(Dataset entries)
__________________________________________________
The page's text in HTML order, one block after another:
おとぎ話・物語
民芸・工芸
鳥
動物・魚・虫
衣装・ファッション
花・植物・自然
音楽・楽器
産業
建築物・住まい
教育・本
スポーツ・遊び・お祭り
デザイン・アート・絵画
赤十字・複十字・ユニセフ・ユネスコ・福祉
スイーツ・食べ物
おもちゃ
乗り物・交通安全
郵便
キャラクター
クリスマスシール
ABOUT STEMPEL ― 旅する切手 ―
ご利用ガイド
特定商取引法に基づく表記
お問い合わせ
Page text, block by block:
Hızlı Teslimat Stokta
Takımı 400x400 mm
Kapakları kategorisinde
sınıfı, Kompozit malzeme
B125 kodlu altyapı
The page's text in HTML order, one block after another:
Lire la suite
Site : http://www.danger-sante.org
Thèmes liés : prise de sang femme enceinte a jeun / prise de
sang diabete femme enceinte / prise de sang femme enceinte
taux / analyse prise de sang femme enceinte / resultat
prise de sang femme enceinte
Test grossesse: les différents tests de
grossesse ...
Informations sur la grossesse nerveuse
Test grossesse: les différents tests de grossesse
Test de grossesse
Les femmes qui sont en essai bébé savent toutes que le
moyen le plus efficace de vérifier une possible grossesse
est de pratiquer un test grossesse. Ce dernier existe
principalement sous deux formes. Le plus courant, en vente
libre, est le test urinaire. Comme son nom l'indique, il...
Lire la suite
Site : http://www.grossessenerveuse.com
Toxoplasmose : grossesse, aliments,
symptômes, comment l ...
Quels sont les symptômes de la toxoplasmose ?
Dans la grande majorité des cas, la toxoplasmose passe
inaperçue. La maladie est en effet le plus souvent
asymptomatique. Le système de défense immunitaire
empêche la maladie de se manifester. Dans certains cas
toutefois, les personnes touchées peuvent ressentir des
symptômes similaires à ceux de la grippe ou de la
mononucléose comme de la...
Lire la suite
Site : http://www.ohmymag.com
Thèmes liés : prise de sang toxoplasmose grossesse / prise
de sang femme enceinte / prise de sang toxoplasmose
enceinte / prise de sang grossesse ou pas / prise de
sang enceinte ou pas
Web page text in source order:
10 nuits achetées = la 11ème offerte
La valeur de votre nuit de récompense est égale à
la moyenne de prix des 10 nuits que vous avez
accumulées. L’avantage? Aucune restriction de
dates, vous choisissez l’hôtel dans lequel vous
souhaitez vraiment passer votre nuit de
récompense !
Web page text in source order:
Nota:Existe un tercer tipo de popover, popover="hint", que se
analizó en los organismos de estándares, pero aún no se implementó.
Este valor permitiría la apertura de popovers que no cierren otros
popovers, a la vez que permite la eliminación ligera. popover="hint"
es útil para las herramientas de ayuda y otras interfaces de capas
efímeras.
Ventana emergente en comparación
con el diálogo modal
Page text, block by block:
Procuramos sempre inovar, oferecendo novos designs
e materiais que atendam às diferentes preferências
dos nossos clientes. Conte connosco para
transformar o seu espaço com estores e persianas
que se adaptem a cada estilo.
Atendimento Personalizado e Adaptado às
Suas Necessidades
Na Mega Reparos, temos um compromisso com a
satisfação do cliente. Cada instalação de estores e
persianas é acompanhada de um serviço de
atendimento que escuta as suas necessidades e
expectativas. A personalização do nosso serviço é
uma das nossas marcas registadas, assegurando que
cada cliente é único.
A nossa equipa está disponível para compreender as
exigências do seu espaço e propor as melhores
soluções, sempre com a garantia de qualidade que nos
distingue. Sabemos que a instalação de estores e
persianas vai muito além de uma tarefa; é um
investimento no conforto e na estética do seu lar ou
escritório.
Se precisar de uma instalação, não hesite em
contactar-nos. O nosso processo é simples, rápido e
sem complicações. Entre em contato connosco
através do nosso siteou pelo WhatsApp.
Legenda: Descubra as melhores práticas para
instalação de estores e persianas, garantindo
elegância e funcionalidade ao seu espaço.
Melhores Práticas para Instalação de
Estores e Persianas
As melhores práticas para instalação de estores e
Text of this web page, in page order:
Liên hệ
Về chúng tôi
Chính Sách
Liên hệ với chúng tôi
__________________________________________________
_TASK TO CARRY OUT_: From the entries above, collect every line with the string "maladie" in it.

_RESPONSE AREA_:
inaperçue. La maladie est en effet le plus souvent
empêche la maladie de se manifester. Dans certains cas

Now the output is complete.